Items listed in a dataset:
[Start of section]
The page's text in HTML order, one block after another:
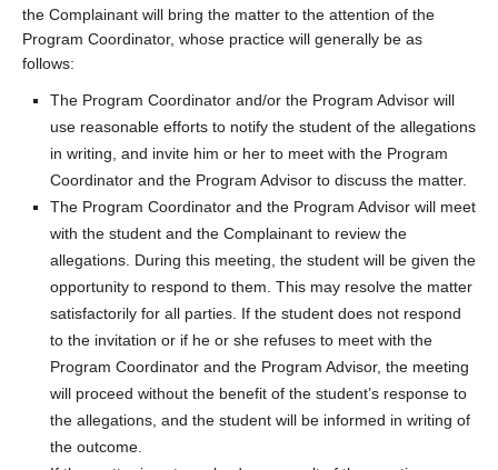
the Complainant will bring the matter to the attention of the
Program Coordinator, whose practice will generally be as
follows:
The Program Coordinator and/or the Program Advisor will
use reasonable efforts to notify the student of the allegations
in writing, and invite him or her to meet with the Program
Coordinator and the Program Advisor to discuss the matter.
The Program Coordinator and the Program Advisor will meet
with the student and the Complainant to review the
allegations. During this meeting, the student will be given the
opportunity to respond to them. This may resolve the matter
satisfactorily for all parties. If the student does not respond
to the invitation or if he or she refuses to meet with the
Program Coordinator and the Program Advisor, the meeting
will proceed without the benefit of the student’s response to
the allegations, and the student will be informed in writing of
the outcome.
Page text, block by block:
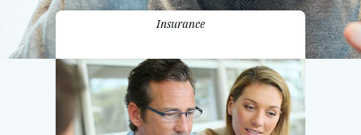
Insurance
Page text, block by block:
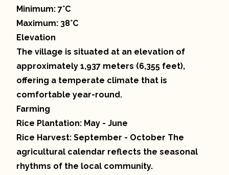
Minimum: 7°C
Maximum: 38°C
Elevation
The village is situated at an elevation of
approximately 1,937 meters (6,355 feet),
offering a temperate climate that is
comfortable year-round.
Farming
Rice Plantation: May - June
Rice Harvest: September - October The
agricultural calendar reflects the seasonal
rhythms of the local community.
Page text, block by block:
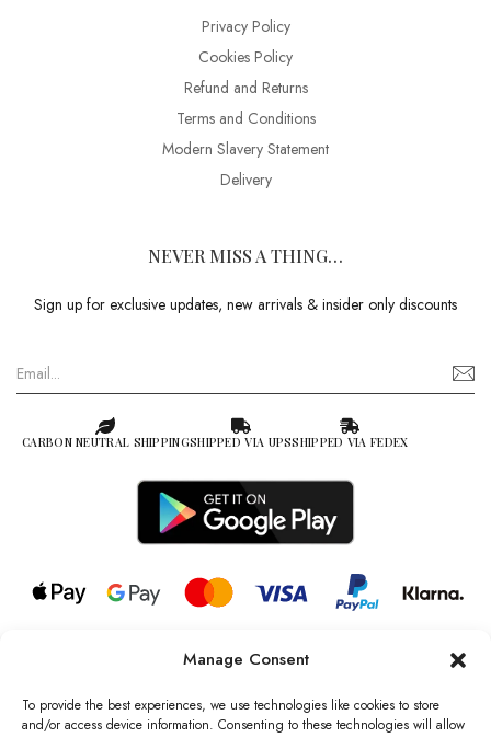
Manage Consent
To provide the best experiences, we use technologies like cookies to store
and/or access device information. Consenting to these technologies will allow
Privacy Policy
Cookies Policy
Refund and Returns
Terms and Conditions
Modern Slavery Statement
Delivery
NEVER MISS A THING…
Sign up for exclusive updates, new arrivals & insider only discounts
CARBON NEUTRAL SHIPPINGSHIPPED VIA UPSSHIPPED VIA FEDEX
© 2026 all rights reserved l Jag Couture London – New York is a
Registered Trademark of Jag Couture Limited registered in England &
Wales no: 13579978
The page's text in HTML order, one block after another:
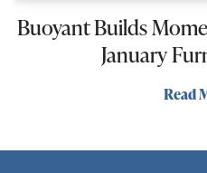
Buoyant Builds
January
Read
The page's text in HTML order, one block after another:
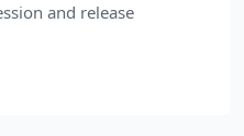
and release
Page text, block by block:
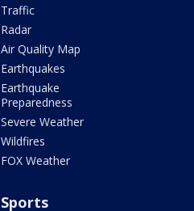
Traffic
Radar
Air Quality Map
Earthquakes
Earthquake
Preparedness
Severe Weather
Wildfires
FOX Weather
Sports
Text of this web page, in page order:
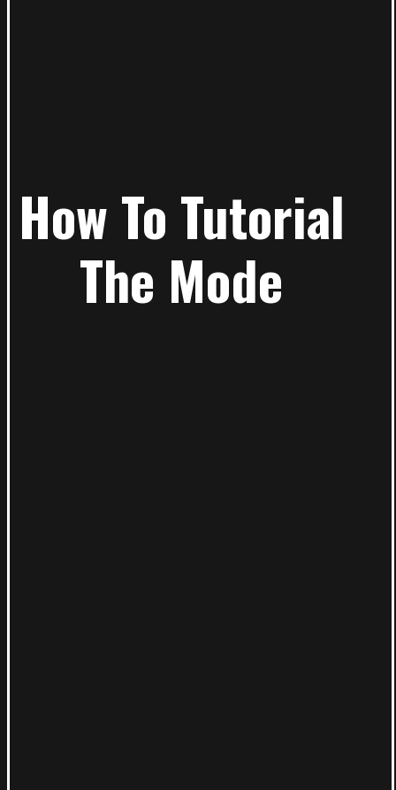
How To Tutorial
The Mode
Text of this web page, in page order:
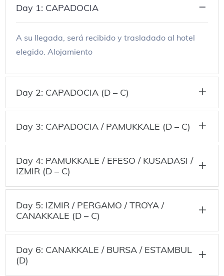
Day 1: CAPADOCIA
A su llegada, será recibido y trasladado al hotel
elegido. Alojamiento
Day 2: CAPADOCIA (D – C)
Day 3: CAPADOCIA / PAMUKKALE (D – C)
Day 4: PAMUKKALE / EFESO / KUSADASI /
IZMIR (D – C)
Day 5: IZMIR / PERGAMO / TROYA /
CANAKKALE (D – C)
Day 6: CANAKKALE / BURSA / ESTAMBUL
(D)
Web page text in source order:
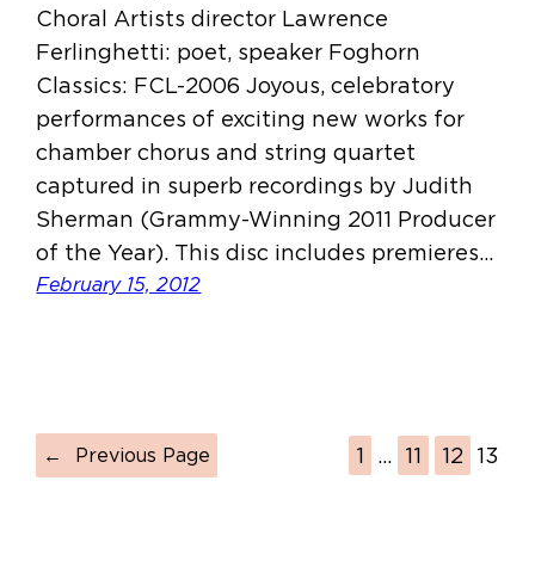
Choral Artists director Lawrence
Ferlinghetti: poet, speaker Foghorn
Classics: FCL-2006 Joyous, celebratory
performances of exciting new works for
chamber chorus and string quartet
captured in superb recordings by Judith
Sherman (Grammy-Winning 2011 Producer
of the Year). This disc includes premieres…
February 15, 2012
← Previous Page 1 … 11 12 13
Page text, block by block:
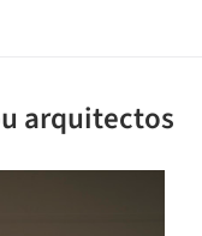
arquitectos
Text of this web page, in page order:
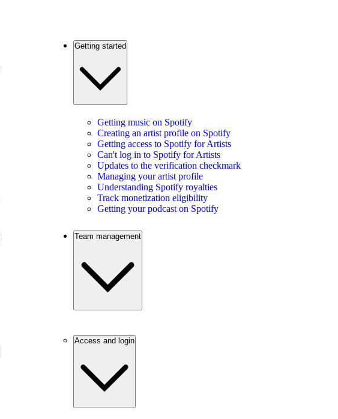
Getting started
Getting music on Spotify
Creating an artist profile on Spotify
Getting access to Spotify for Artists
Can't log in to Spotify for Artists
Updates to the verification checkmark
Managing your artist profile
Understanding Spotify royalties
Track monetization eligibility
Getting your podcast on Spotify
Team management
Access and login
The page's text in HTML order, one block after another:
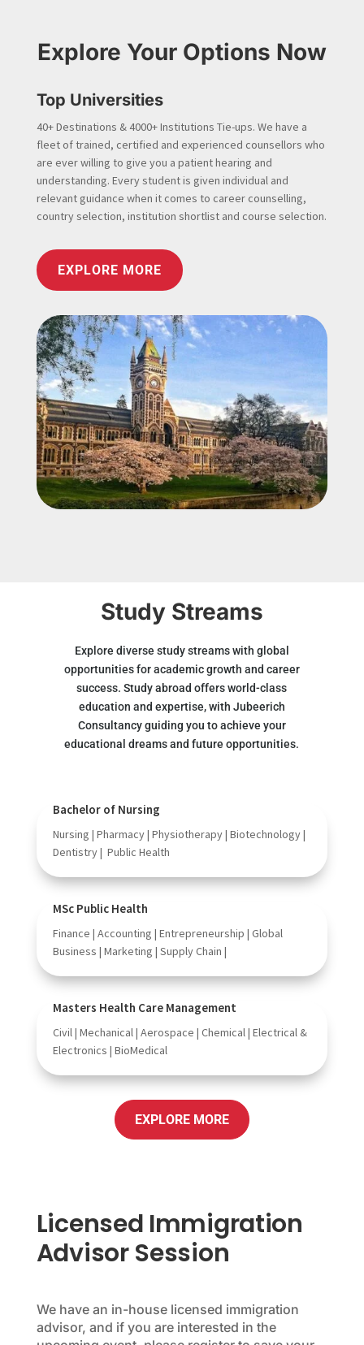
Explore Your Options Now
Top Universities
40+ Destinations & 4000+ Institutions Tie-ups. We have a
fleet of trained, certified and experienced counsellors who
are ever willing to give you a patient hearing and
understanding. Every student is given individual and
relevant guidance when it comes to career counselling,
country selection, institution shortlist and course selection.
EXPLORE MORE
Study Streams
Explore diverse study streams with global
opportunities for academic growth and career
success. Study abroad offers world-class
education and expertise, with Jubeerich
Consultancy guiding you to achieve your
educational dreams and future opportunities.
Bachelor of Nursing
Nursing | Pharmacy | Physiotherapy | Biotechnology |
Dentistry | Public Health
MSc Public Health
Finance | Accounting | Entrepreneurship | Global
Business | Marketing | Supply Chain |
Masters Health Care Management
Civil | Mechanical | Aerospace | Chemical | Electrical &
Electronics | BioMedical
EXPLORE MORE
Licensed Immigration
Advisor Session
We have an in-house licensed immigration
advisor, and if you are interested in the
[End of section]
# [WHAT TO WORK ON]
Copy the lines above exactly, starting at the one with "the Complainant will" and ending at the one with "Wales no: 13579978", both included. Leave out any pictures and add nothing else.

# [SOLUTION TO THIS EXERCISE]
the Complainant will bring the matter to the attention of the
Program Coordinator, whose practice will generally be as
follows:
The Program Coordinator and/or the Program Advisor will
use reasonable efforts to notify the student of the allegations
in writing, and invite him or her to meet with the Program
Coordinator and the Program Advisor to discuss the matter.
The Program Coordinator and the Program Advisor will meet
with the student and the Complainant to review the
allegations. During this meeting, the student will be given the
opportunity to respond to them. This may resolve the matter
satisfactorily for all parties. If the student does not respond
to the invitation or if he or she refuses to meet with the
Program Coordinator and the Program Advisor, the meeting
will proceed without the benefit of the student’s response to
the allegations, and the student will be informed in writing of
the outcome.
Page text, block by block:
Insurance
Page text, block by block:
Minimum: 7°C
Maximum: 38°C
Elevation
The village is situated at an elevation of
approximately 1,937 meters (6,355 feet),
offering a temperate climate that is
comfortable year-round.
Farming
Rice Plantation: May - June
Rice Harvest: September - October The
agricultural calendar reflects the seasonal
rhythms of the local community.
Page text, block by block:
Manage Consent
To provide the best experiences, we use technologies like cookies to store
and/or access device information. Consenting to these technologies will allow
Privacy Policy
Cookies Policy
Refund and Returns
Terms and Conditions
Modern Slavery Statement
Delivery
NEVER MISS A THING…
Sign up for exclusive updates, new arrivals & insider only discounts
CARBON NEUTRAL SHIPPINGSHIPPED VIA UPSSHIPPED VIA FEDEX
© 2026 all rights reserved l Jag Couture London – New York is a
Registered Trademark of Jag Couture Limited registered in England &
Wales no: 13579978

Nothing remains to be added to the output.